People need to understand, and probably do that chicken forums and members give suggestions, not treatments , not diagnoses. 

If doses are given on medications, this is not a professional veterinary dose. Unless backed up by valid literature . 

Just know that suggested doses and medications are at the user's expense and no one elses. 

I do like med doses being stickied. I know I $uck at math , and it's nice that someone else does the work!


----------



## robin416 (Sep 8, 2013)

seminolewind said:


> I do like med doses being stickied. I know I $uck at math , and it's nice that someone else does the work!

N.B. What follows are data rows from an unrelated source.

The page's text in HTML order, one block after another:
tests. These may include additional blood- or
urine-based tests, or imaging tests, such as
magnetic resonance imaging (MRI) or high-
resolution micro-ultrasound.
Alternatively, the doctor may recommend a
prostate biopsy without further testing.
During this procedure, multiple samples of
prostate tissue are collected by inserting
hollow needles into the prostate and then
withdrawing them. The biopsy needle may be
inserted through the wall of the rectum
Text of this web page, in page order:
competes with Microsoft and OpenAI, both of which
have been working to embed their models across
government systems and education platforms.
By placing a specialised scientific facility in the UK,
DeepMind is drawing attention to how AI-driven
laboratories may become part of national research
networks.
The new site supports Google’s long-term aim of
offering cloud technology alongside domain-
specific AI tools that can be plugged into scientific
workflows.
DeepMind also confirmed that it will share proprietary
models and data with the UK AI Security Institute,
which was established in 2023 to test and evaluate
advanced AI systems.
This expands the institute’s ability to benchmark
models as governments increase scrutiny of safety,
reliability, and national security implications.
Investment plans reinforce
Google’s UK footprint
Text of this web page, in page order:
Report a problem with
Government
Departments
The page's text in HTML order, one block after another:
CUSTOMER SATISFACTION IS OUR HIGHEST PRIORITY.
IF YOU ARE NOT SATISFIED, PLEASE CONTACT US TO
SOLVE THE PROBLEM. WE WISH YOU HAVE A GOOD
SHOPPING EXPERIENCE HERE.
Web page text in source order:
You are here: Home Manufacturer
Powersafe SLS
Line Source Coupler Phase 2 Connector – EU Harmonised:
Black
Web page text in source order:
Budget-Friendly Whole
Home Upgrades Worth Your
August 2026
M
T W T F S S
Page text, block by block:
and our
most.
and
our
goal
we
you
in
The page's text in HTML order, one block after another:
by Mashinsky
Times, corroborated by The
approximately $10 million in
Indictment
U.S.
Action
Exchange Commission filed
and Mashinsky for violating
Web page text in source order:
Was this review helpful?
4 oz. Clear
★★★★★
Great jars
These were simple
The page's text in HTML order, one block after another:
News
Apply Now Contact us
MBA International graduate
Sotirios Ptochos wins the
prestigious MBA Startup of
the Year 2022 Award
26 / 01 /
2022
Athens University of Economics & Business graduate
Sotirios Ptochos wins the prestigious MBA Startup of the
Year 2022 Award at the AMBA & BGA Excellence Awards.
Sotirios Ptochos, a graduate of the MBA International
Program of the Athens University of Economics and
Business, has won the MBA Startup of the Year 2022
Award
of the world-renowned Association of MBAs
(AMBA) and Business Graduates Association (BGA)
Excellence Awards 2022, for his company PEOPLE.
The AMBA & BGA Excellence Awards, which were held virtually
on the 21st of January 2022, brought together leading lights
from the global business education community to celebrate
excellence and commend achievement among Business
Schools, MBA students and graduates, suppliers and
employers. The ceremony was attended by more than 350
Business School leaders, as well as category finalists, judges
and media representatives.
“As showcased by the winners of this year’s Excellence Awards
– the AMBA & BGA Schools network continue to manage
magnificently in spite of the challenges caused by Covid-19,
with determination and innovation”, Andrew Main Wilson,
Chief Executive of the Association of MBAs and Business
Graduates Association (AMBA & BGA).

Me too. I could do algebra like nobody's business but all that conversion math drives me nuts.


----------



## dawg53 (Aug 25, 2015)

I use Georgia math; 1+1=11


----------



## casportpony (Aug 22, 2015)

seminolewind said:


> Unless you take your sick chicken to the vet, a doctor, all other information from anyone anywhere about diagnosis is a guess, sometimes a good guess. There are also many people who have had experiences with illnesses and can pass along these stories. Everyone exchanges stories here.
> 
> People need to understand, and probably do that chicken forums and members give suggestions, not treatments , not diagnoses.
> 
> ...


How do you avoid putting incorrect doses in the sticky when stuff like Duramycin 10 and Oxytetracyline have incorrect doses on the mfg website?

What about amprolium? The mfg and the FDA say to use it one one, but hardly anyone ever recommends that.

Procaine penicillin is another... Veterinary literature says one amount, but most people say to use a lesser amount. Same with Tylan.


----------



## casportpony (Aug 22, 2015)

robin416 said:


> Me too. I could do algebra like nobody's business but all that conversion math drives me nuts.


Used to drive me nuts, but I got tired of asking DH to calculate doses for me.

It's a simple formula...

Weight of bird in pounds, divide by 2.2, times the number of mg per kg you want to give, divide by the number of mg per ml = amount of liquid to give.

Baytril example:
Most common amount I see recommended by vets for chickens in 10 mg/kg twice a day, and most common Baytril purchased is 100 mg/ml.

Five pound hen:
5 / 2.2 x 10 / 100 = 0.23 ml twice a day.


----------



## Nm156 (May 16, 2015)

Maybe that's why people should quit playing doctor on the internet?


----------



## casportpony (Aug 22, 2015)

Nm156 said:


> Maybe that's why people should quit playing doctor on the internet?


What's the alternative? Sit back and do nothing? Convince people to go to a vet? Suggest they cull? Provide links to veterinary formularies? Books?


----------



## seminole wind (Aug 22, 2015)

Nm156 said:


> Maybe that's why people should quit playing doctor on the internet?


You are right. But vets are few and expensive. I'm lucky mine charges $40.00 for most things.

If your chicken is going to die, one might as well try anything to save it . Many of us have "pet" chickens .


----------



## seminole wind (Aug 22, 2015)

robin416 said:


> Me too. I could do algebra like nobody's business but all that conversion math drives me nuts.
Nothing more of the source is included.